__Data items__
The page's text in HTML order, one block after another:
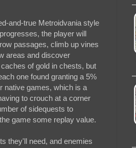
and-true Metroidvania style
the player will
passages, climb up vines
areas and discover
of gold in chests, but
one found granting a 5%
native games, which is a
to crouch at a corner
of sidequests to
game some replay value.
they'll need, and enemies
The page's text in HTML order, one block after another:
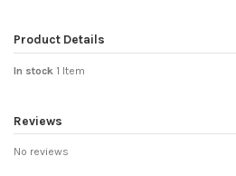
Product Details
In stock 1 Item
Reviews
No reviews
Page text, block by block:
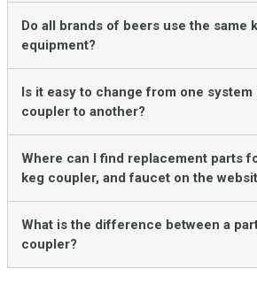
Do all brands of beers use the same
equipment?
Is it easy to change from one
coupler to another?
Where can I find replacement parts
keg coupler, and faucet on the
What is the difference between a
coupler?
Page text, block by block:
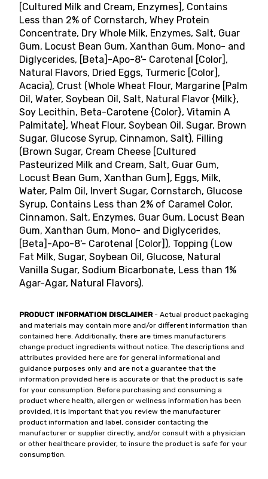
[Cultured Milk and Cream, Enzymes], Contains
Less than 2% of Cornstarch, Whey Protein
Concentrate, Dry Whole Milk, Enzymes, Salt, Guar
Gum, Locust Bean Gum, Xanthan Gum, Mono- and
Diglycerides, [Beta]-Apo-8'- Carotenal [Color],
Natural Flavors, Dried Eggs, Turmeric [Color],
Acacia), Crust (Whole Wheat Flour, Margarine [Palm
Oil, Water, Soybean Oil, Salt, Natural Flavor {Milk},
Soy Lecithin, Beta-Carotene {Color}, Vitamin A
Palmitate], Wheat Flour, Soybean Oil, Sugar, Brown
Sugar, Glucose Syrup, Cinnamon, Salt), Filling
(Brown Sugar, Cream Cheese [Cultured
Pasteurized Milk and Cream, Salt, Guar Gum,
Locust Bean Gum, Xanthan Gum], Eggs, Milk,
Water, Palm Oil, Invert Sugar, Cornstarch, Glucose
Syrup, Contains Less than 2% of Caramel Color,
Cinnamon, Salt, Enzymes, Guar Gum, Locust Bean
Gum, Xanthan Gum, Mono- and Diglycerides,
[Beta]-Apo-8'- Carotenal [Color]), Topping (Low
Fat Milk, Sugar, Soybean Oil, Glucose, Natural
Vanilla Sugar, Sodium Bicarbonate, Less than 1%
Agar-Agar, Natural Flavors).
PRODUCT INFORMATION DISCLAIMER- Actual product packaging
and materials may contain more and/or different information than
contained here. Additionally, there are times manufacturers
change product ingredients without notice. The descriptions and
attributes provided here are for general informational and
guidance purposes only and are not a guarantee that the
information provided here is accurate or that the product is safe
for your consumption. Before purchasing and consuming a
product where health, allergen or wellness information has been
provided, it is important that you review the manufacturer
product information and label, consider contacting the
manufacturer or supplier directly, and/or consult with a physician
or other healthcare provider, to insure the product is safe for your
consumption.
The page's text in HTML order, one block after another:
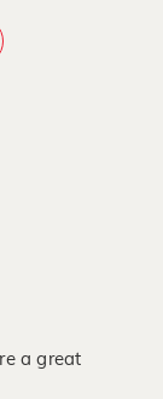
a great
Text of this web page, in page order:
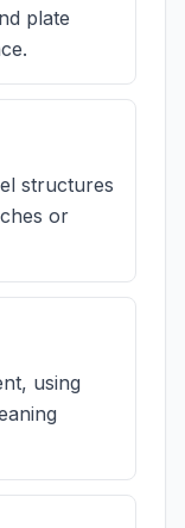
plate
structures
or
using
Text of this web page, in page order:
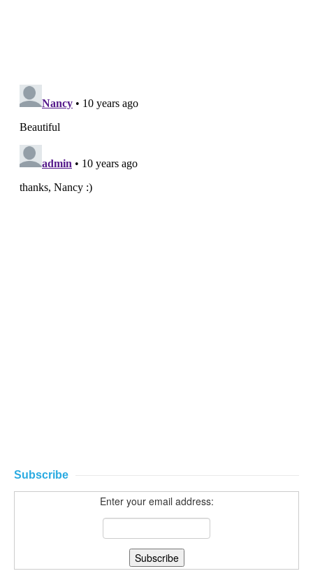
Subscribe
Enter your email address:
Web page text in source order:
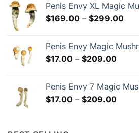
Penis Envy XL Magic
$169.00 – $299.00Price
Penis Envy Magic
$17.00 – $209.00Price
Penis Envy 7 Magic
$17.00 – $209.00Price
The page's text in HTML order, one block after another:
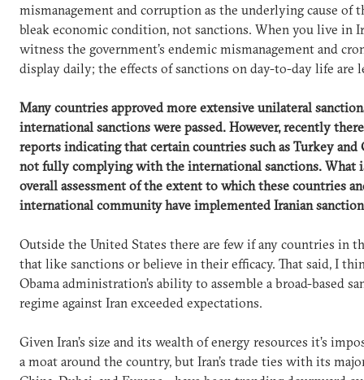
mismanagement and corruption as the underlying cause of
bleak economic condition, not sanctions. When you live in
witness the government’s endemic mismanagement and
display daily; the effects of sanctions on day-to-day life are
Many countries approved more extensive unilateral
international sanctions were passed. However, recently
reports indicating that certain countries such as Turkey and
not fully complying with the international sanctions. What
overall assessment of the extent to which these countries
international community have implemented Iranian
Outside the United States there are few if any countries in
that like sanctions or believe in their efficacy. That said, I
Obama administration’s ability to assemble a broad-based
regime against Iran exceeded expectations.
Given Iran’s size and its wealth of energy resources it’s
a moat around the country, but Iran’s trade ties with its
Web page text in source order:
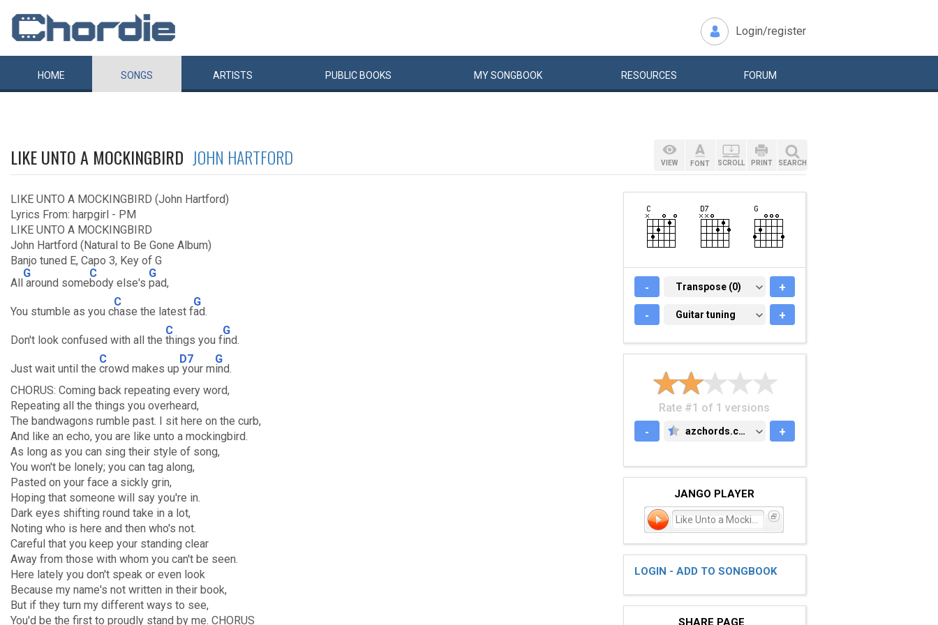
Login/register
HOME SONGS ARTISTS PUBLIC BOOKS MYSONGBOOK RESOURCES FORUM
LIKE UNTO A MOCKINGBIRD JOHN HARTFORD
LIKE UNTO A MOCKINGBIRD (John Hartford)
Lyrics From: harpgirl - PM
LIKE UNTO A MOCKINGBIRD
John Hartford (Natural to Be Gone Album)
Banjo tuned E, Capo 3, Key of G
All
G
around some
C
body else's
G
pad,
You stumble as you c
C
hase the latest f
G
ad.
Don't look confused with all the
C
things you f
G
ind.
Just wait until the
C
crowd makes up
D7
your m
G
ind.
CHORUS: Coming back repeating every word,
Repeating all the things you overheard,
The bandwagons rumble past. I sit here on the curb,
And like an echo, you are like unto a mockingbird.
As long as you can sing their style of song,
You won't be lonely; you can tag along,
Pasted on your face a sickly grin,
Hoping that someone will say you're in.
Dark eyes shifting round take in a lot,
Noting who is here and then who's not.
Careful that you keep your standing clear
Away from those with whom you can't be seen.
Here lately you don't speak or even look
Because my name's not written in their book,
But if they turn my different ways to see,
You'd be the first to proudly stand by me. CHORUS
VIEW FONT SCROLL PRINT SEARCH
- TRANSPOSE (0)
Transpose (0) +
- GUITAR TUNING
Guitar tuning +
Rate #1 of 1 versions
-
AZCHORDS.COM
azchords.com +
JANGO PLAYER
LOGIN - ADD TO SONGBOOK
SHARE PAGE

__The problem__
Out of the data above, set down the lines from the one with "Just wait until the" to the one with "JANGO PLAYER", both included, exactly as written and with no additions.

__Task solution__
Just wait until the
C
crowd makes up
D7
your m
G
ind.
CHORUS: Coming back repeating every word,
Repeating all the things you overheard,
The bandwagons rumble past. I sit here on the curb,
And like an echo, you are like unto a mockingbird.
As long as you can sing their style of song,
You won't be lonely; you can tag along,
Pasted on your face a sickly grin,
Hoping that someone will say you're in.
Dark eyes shifting round take in a lot,
Noting who is here and then who's not.
Careful that you keep your standing clear
Away from those with whom you can't be seen.
Here lately you don't speak or even look
Because my name's not written in their book,
But if they turn my different ways to see,
You'd be the first to proudly stand by me. CHORUS
VIEW FONT SCROLL PRINT SEARCH
- TRANSPOSE (0)
Transpose (0) +
- GUITAR TUNING
Guitar tuning +
Rate #1 of 1 versions
-
AZCHORDS.COM
azchords.com +
JANGO PLAYER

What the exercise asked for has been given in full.